- Opening Delimiter -

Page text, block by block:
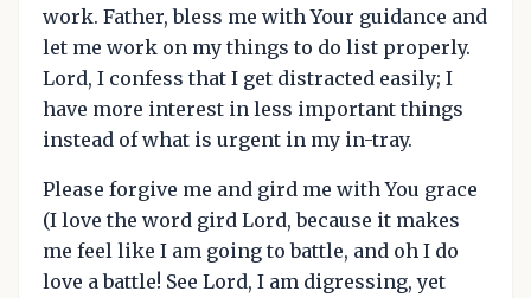
work. Father, bless me with Your guidance and
let me work on my things to do list properly.
Lord, I confess that I get distracted easily; I
have more interest in less important things
instead of what is urgent in my in-tray.
Please forgive me and gird me with You grace
(I love the word gird Lord, because it makes
me feel like I am going to battle, and oh I do
love a battle! See Lord, I am digressing, yet
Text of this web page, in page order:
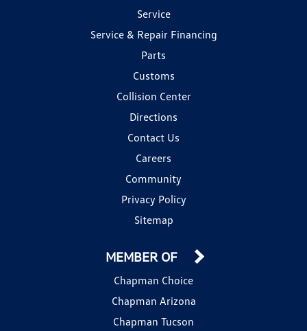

- Closing Delimiter -

→ **EXERCISE DETAILS**
The records above need to be reproduced exactly, with all images omitted.

→ **ANSWER TO THIS TASK**
Page text, block by block:
work. Father, bless me with Your guidance and
let me work on my things to do list properly.
Lord, I confess that I get distracted easily; I
have more interest in less important things
instead of what is urgent in my in-tray.
Please forgive me and gird me with You grace
(I love the word gird Lord, because it makes
me feel like I am going to battle, and oh I do
love a battle! See Lord, I am digressing, yet
Text of this web page, in page order:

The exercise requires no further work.